Could you reproduce the entries exactly, omitting every picture?

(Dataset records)
╔══

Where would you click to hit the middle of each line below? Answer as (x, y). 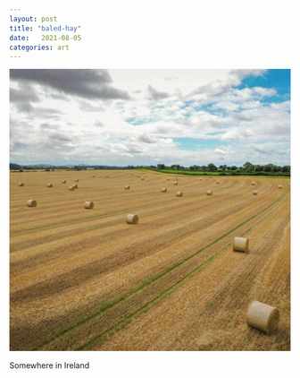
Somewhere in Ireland (50, 365)
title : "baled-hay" (46, 28)
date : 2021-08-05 (46, 38)
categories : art (39, 47)
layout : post (33, 19)
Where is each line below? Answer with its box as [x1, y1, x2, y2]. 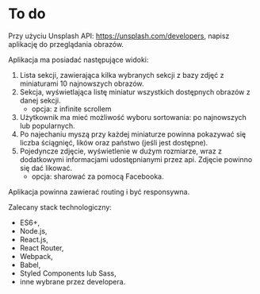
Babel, [19, 260, 41, 269]
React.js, [19, 234, 49, 244]
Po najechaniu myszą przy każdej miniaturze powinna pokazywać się [19, 129, 247, 139]
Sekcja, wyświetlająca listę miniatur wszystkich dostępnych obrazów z [19, 87, 251, 96]
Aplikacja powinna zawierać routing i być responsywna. [8, 187, 190, 196]
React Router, [19, 243, 64, 253]
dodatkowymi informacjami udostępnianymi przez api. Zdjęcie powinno [19, 154, 253, 164]
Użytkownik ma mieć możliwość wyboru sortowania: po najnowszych [19, 112, 247, 122]
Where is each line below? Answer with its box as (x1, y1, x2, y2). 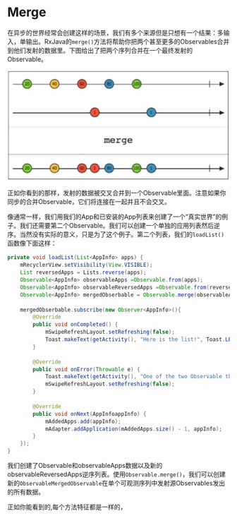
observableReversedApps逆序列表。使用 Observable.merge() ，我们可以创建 (7, 470, 226, 478)
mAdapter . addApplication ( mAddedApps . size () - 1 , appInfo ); (44, 425, 222, 433)
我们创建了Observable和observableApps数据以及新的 (7, 462, 163, 470)
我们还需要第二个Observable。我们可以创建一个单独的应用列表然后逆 (19, 222, 221, 230)
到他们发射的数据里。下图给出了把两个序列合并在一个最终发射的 (7, 46, 193, 54)
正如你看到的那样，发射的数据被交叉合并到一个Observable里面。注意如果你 (7, 188, 227, 198)
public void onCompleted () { (32, 321, 119, 328)
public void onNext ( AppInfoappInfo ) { (32, 410, 147, 417)
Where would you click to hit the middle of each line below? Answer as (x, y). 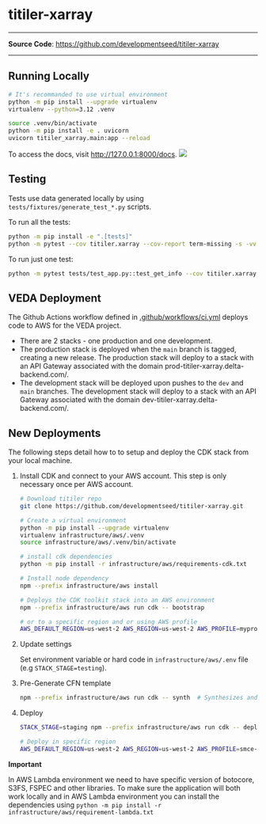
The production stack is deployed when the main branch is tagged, (128, 349)
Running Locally (49, 76)
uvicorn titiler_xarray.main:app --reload (79, 139)
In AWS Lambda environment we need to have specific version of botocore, (131, 779)
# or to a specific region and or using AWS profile (108, 622)
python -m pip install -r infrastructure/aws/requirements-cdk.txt (133, 564)
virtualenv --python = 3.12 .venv (61, 109)
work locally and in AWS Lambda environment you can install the (114, 796)
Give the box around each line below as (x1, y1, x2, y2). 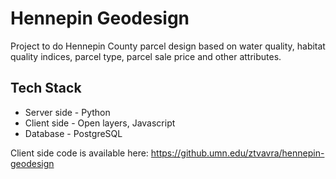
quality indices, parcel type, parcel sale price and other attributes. (10, 50, 282, 62)
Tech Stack (10, 80, 82, 97)
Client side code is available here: (10, 147, 149, 159)
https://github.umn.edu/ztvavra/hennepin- (150, 147, 325, 159)
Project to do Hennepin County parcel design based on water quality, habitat (10, 40, 326, 52)
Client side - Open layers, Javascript (24, 117, 176, 129)
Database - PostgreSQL (24, 127, 123, 139)
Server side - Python (24, 106, 111, 118)
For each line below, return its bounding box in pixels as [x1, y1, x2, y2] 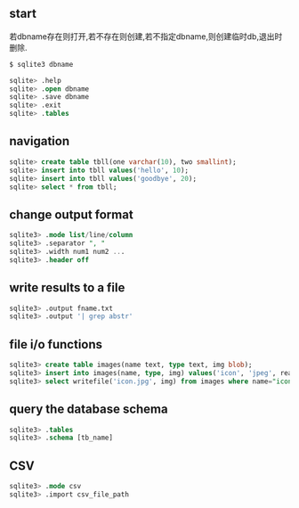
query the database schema [9, 402, 168, 417]
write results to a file [9, 280, 125, 296]
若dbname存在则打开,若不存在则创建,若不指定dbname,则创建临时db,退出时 [9, 30, 283, 42]
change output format [9, 207, 133, 222]
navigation [9, 134, 69, 149]
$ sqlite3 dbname [9, 60, 74, 69]
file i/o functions [9, 337, 103, 352]
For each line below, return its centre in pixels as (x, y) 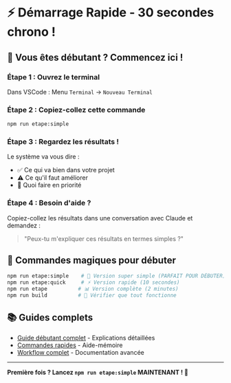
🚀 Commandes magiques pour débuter (92, 261)
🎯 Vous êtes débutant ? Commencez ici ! (95, 58)
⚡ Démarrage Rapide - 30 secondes (111, 13)
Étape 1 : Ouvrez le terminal (54, 77)
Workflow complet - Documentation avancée (80, 352)
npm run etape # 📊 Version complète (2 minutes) (93, 289)
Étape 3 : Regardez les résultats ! (63, 141)
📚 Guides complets (50, 318)
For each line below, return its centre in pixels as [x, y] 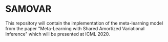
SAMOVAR [28, 9]
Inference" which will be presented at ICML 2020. [58, 34]
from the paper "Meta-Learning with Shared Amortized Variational [75, 28]
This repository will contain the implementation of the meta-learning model [84, 23]
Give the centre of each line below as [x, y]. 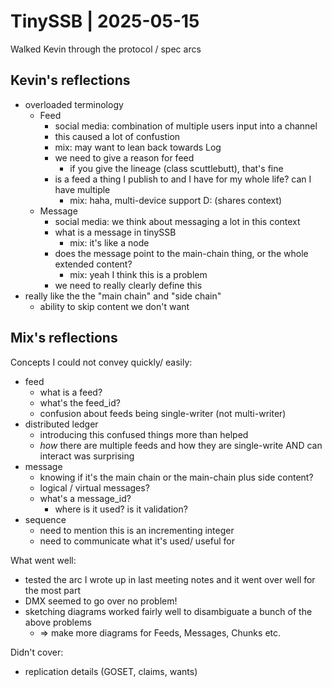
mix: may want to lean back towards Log [138, 147]
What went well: [43, 560]
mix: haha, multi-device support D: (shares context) [176, 200]
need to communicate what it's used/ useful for [137, 541]
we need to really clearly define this [128, 285]
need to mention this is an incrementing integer [137, 530]
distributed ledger [61, 424]
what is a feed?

╚══

Response below
Where would you click to hit the middle of each line below? Answer as (x, y). 
Somewhere in Ireland (50, 365)
title : "baled-hay" (46, 28)
date : 2021-08-05 (46, 38)
categories : art (39, 47)
layout : post (33, 19)
Where is each line below? Answer with its box as [x1, y1, x2, y2]. 
Babel, [19, 260, 41, 269]
React.js, [19, 234, 49, 244]
Po najechaniu myszą przy każdej miniaturze powinna pokazywać się [19, 129, 247, 139]
Sekcja, wyświetlająca listę miniatur wszystkich dostępnych obrazów z [19, 87, 251, 96]
Aplikacja powinna zawierać routing i być responsywna. [8, 187, 190, 196]
React Router, [19, 243, 64, 253]
dodatkowymi informacjami udostępnianymi przez api. Zdjęcie powinno [19, 154, 253, 164]
Użytkownik ma mieć możliwość wyboru sortowania: po najnowszych [19, 112, 247, 122]
Where is each line below? Answer with its box as (x1, y1, x2, y2). 
observableReversedApps逆序列表。使用 Observable.merge() ，我们可以创建 (7, 470, 226, 478)
mAdapter . addApplication ( mAddedApps . size () - 1 , appInfo ); (44, 425, 222, 433)
我们创建了Observable和observableApps数据以及新的 (7, 462, 163, 470)
我们还需要第二个Observable。我们可以创建一个单独的应用列表然后逆 (19, 222, 221, 230)
到他们发射的数据里。下图给出了把两个序列合并在一个最终发射的 (7, 46, 193, 54)
正如你看到的那样，发射的数据被交叉合并到一个Observable里面。注意如果你 (7, 188, 227, 198)
public void onCompleted () { (32, 321, 119, 328)
public void onNext ( AppInfoappInfo ) { (32, 410, 147, 417)
Where would you click to hit the middle of each line below? Answer as (x, y). 
The production stack is deployed when the main branch is tagged, (128, 349)
Running Locally (49, 76)
uvicorn titiler_xarray.main:app --reload (79, 139)
In AWS Lambda environment we need to have specific version of botocore, (131, 779)
# or to a specific region and or using AWS profile (108, 622)
python -m pip install -r infrastructure/aws/requirements-cdk.txt (133, 564)
virtualenv --python = 3.12 .venv (61, 109)
work locally and in AWS Lambda environment you can install the (114, 796)
Give the box around each line below as (x1, y1, x2, y2). 
quality indices, parcel type, parcel sale price and other attributes. (10, 50, 282, 62)
Tech Stack (10, 80, 82, 97)
Client side code is available here: (10, 147, 149, 159)
https://github.umn.edu/ztvavra/hennepin- (150, 147, 325, 159)
Project to do Hennepin County parcel design based on water quality, habitat (10, 40, 326, 52)
Client side - Open layers, Javascript (24, 117, 176, 129)
Database - PostgreSQL (24, 127, 123, 139)
Server side - Python (24, 106, 111, 118)
For each line below, return its bounding box in pixels as [x1, y1, x2, y2] 
query the database schema [9, 402, 168, 417]
write results to a file [9, 280, 125, 296]
若dbname存在则打开,若不存在则创建,若不指定dbname,则创建临时db,退出时 [9, 30, 283, 42]
change output format [9, 207, 133, 222]
navigation [9, 134, 69, 149]
$ sqlite3 dbname [9, 60, 74, 69]
file i/o functions [9, 337, 103, 352]
For each line below, return its centre in pixels as (x, y) 
🚀 Commandes magiques pour débuter (92, 261)
🎯 Vous êtes débutant ? Commencez ici ! (95, 58)
⚡ Démarrage Rapide - 30 secondes (111, 13)
Étape 1 : Ouvrez le terminal (54, 77)
Workflow complet - Documentation avancée (80, 352)
npm run etape # 📊 Version complète (2 minutes) (93, 289)
Étape 3 : Regardez les résultats ! (63, 141)
📚 Guides complets (50, 318)
For each line below, return its centre in pixels as [x, y] 
SAMOVAR [28, 9]
Inference" which will be presented at ICML 2020. [58, 34]
from the paper "Meta-Learning with Shared Amortized Variational [75, 28]
This repository will contain the implementation of the meta-learning model [84, 23]
Give the centre of each line below as [x, y]. 
mix: may want to lean back towards Log [138, 147]
What went well: [43, 560]
mix: haha, multi-device support D: (shares context) [176, 200]
need to communicate what it's used/ useful for [137, 541]
we need to really clearly define this [128, 285]
need to mention this is an incrementing integer [137, 530]
distributed ledger [61, 424]
what is a feed?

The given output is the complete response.